Yesterday, I did an approximate aileron tip rib as well. Cutting it out of the plan and super-imposing two patters on one another helped! Plans are off (dimensions marked on them are not matching the dimensions measured off of them), but at least they're off uniformly within one sheet; allowing me to do this. It shows what's where.
Tip Rib, cut out - finally, some physical work on the "plane"!
Well, for one, it became obvious that the top aileron skin on the leading edge will have to create a compound curve going to the tip rib.
Searching thru the Forum, and reading things showed that apparently it's not that big of a problem. Gradual gluing and lots of clamping pressure should solve that one. :)
And then, there's the overall tip rib shape.
This is all very early with no "trimming cuts" made, obviously.
If you think about it, the aileron tip rib is supposed to be a bit "beefier" ("taller") than the wing tip rib. The tail of the aileron tip rib in the place where it's touching the bow should be 3/4 inches tall (so that it's flush with the bow).
All that will create nice smooth "flow" of curves from the last "full size" airfoil section (created by the wing rib and the aileron rib) into the tip ribs and tip bow.
So, first thing I'm not sure about is how good my tip rib (wing rib that is) is. I think the aileron tip rib should "play off" the wing tip rib's shape... In fact, if you lay a straightedge between the tip rib and the aileron rib with aileron positioned at 0 degree deflection, moving that straightedge should define the form of the aileron tip rib. I will do just that, later, lofting the surface that will "cut" the aileron tip rib out (and use a real straightedge with some sandpaper glued to it to shape the actual aileron's tip rib). I love it how CADing makes you think about these things!
But! That requires me to have a nice wing tip rib. Which I don't have. So to that task then, first.
Skybolt plans have the general outline and no grid on them. It's not a standard airfoil. Hmmm...
Last time I did it, I took dimensions off of plans. It turned out a bit off shape-wise if compared visually to the plans, so I tweaked it a bit. I still don't like that tip rib.
To the Firebolt!
Firebolt, by the way, is Skybolt, "improved" (and by that I mean added weight). Fuselage is a few inches longer, and hardware is all different; but basic wing design and overall things are the same. It makes it a great reference to read thru and see how things are done there.
Firebolt's wing tip rib is located at the same station as Skybolt's.
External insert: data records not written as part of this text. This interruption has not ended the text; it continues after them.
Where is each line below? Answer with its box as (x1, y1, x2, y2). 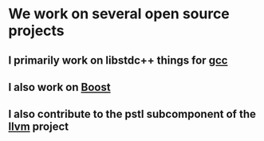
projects (8, 22, 65, 40)
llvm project (8, 120, 69, 134)
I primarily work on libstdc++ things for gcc (8, 53, 228, 67)
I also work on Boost (8, 80, 111, 94)
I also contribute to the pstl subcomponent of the (8, 108, 257, 121)
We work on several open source (8, 5, 230, 23)
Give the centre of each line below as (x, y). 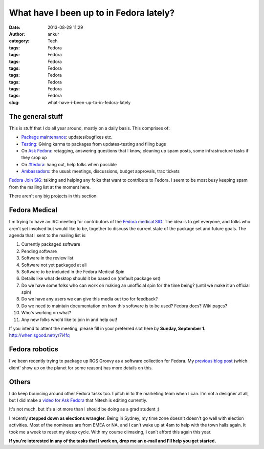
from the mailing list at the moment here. (50, 187)
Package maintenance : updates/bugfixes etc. (67, 137)
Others (20, 382)
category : (19, 41)
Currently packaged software (51, 244)
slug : (14, 102)
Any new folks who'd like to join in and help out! (69, 320)
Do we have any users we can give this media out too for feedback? (90, 299)
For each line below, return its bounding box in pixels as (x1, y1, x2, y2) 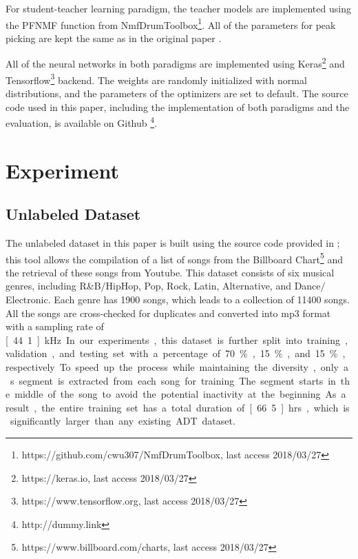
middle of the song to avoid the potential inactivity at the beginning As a (14, 387, 346, 401)
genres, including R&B (6, 278, 101, 293)
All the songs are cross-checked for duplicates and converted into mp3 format (6, 305, 331, 320)
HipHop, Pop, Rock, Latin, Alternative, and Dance (105, 278, 321, 293)
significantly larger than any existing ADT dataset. (10, 414, 235, 428)
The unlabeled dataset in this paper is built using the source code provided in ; (6, 235, 340, 250)
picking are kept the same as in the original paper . (6, 30, 222, 45)
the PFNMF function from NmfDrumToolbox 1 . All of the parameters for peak (6, 15, 336, 32)
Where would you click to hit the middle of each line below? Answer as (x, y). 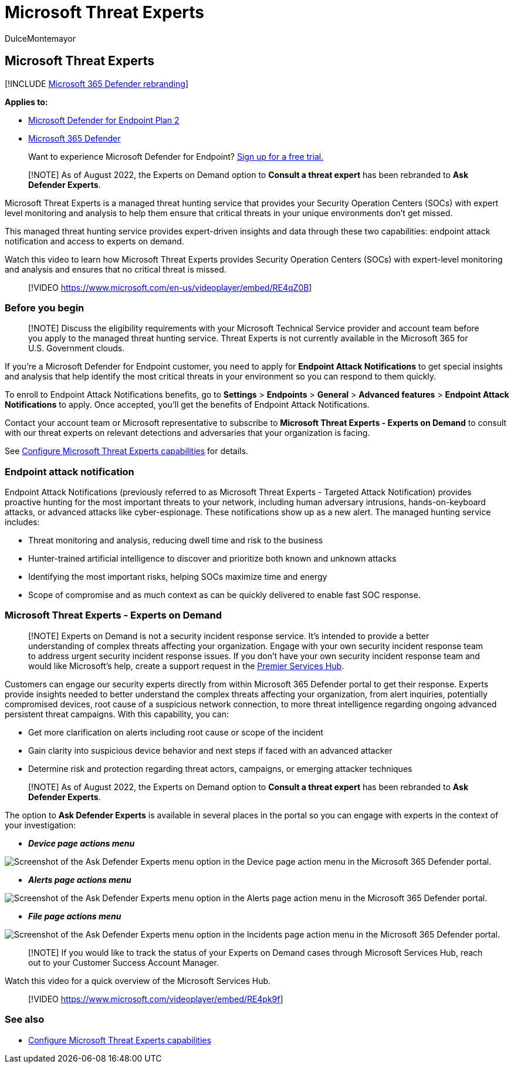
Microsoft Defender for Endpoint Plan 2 (104, 120)
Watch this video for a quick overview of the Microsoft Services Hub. (138, 980)
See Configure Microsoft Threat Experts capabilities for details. (126, 451)
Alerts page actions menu (80, 879)
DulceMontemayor (40, 38)
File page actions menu (75, 916)
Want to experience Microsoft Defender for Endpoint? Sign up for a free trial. (176, 156)
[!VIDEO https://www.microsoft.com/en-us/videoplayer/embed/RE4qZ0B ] (170, 287)
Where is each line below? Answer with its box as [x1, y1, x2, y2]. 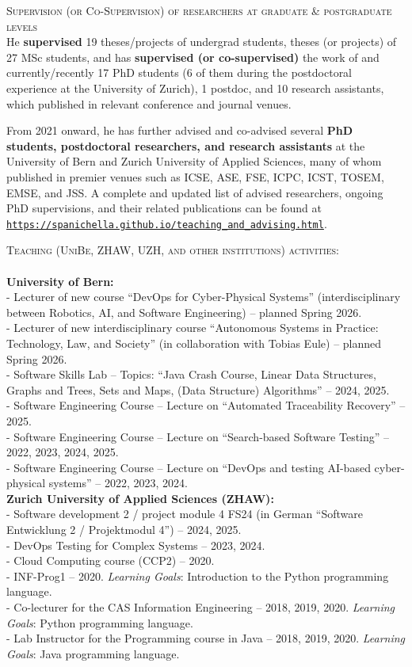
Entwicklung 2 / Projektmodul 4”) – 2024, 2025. [6, 521, 242, 538]
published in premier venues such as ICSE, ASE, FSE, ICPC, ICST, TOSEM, [6, 168, 384, 185]
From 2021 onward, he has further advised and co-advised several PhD [6, 122, 353, 139]
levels [6, 17, 38, 34]
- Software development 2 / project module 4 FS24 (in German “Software [6, 505, 363, 522]
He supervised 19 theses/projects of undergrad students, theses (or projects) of [6, 33, 397, 50]
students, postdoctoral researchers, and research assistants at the [6, 137, 365, 154]
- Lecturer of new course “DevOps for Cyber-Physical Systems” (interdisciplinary [6, 288, 401, 305]
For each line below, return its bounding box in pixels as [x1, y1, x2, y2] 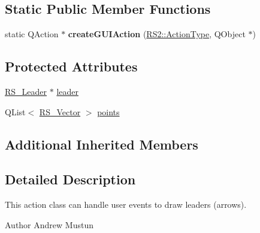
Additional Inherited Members [5, 135, 198, 153]
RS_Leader [5, 85, 47, 97]
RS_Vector [39, 105, 81, 118]
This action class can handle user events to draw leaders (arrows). [5, 198, 247, 211]
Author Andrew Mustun [5, 218, 93, 231]
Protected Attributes [5, 57, 138, 76]
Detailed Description [5, 170, 136, 189]
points [97, 105, 120, 118]
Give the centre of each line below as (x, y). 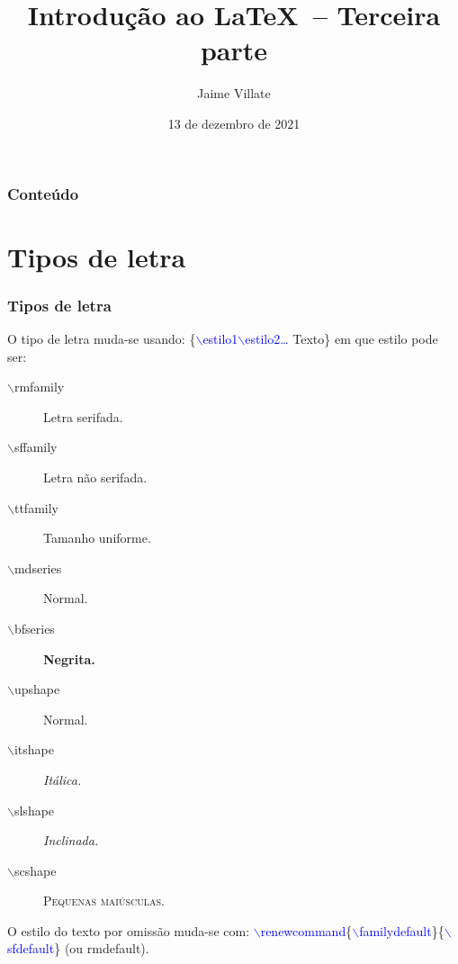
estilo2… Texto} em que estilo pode (341, 339)
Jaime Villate (234, 93)
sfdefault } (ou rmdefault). (78, 948)
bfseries (34, 628)
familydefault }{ (402, 930)
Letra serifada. (83, 416)
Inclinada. (71, 840)
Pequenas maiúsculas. (104, 901)
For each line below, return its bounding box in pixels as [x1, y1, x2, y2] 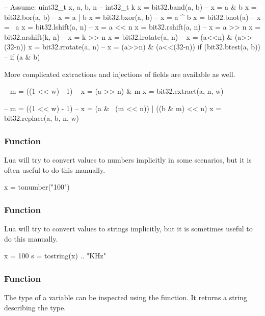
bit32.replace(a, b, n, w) [4, 113, 79, 123]
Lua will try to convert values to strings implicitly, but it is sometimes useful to [4, 223, 253, 234]
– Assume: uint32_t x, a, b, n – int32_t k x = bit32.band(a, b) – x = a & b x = [4, 2, 257, 12]
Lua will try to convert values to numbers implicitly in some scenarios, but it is [4, 154, 252, 165]
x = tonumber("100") [4, 181, 70, 192]
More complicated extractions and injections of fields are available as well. [4, 68, 235, 79]
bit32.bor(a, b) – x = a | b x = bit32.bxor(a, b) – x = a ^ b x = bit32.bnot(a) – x [4, 11, 261, 22]
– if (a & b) [4, 51, 40, 62]
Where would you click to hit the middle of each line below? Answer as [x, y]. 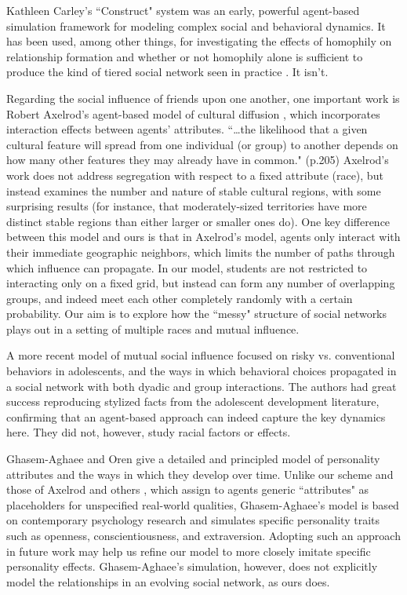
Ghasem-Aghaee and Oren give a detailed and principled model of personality [193, 459]
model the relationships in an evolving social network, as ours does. [168, 581]
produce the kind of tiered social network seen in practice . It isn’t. [167, 72]
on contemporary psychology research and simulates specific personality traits [193, 520]
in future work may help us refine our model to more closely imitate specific [189, 551]
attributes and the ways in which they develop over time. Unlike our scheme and [200, 474]
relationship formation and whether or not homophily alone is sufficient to [185, 56]
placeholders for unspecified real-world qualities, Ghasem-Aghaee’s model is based [203, 504]
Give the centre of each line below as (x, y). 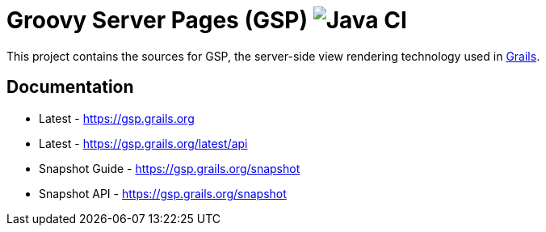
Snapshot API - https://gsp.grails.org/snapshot (163, 193)
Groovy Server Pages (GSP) (157, 20)
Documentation (70, 87)
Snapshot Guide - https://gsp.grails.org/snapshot (170, 168)
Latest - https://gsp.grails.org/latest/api (143, 143)
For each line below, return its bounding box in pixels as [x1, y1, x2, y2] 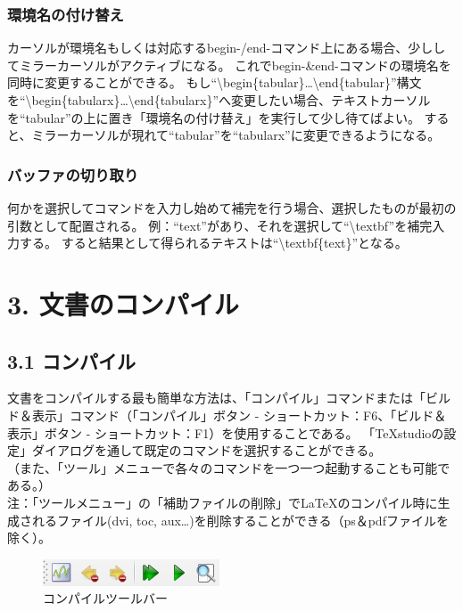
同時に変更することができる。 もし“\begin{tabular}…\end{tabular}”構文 [7, 73, 422, 92]
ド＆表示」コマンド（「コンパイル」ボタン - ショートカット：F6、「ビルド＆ [7, 405, 447, 424]
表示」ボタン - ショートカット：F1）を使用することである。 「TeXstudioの [7, 423, 444, 442]
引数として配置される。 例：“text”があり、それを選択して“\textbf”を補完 [7, 216, 433, 234]
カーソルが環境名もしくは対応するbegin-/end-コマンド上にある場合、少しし [7, 38, 446, 57]
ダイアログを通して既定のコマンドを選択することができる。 [31, 441, 382, 460]
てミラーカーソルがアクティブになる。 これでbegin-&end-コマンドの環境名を [7, 55, 451, 74]
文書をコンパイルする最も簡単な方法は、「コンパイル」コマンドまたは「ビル [7, 388, 451, 407]
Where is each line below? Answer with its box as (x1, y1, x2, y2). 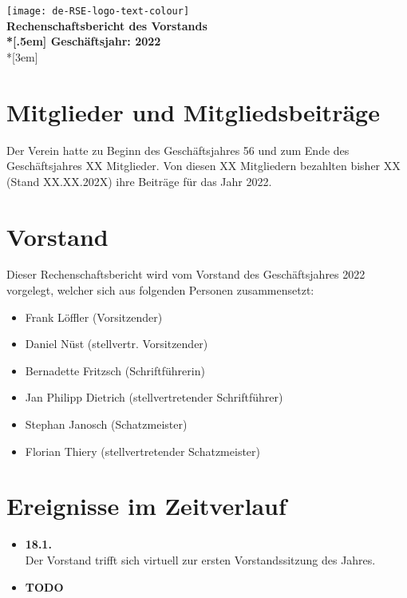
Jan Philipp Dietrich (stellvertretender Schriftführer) (25, 389, 283, 406)
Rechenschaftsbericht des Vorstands (6, 17, 207, 34)
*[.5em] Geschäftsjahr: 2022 (6, 33, 161, 50)
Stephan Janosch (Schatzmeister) (25, 416, 188, 433)
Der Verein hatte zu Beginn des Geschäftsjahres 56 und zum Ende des (6, 141, 350, 158)
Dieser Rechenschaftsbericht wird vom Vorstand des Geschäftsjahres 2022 (6, 266, 366, 283)
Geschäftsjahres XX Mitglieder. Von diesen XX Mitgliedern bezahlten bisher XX (6, 157, 401, 174)
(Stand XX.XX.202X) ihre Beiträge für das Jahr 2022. (6, 172, 272, 189)
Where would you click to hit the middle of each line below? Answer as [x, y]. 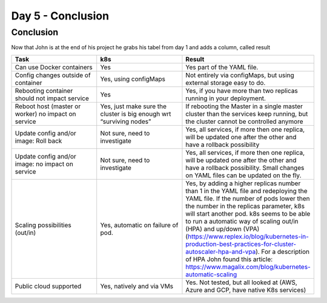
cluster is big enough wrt [136, 114]
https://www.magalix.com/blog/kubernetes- [248, 267]
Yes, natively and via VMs [137, 286]
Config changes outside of [53, 75]
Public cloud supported [48, 286]
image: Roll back [38, 141]
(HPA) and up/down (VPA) [223, 229]
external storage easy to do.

That gives me some hope :).
Firebolt plans are also off (print dimensions not matching actual on sheets), but at least they have the grid -- amount of error accumulated over 1 inch of measurment hopefully is negligible. We'll have to see.
Dimensioning the Firebolt plans
And after going thru about half of that dimensioning, I decided that it's actually time to write this B-Log post, and take a break :).
I'll be bending some more sheet metal tomorrow. Post on that coming up!
"Japan Air Ten Heavy, how 'bout a radio check?"
(Response - "Rogah, switching!")
done..! Well, almost
|On:||Aug 12, 2014|
|Tags:||CAD, lower wings, ailerons, control system, fittings, fuselage|
Ahh.. Finally. One week for a business trip, nothing done. One week and three days for Oshkosh. Nothing done (or rather, other stuff done :) ). And many more hours of fighting Solid Works; I finally have something to log! :)
First, the incidence. Last time, I was trying to figure out how to deal with vertical fittings having to align with spars angled at 1.5 degrees up (incidence). A good discussion on the Forum ensued, and I figured (aside from me having to buy a +/- .0001 Precision Axe), to drill the hole at 1.5 degree angle in the front fitting, and forget about the little gap that shows up there, and weld the rear fitting in place. So something like this (you're looking at the fitting pair from the side, the CL is the hole centerline).
A pair of fittings, with the hole drilled at an angle
Gap that shows up when fittings are vertical, and hole is at an angle.
Note to self: When building / finish welding, I might reconsider and bend the tops of that fitting 1.5 degrees back to make everything flush. I probably will.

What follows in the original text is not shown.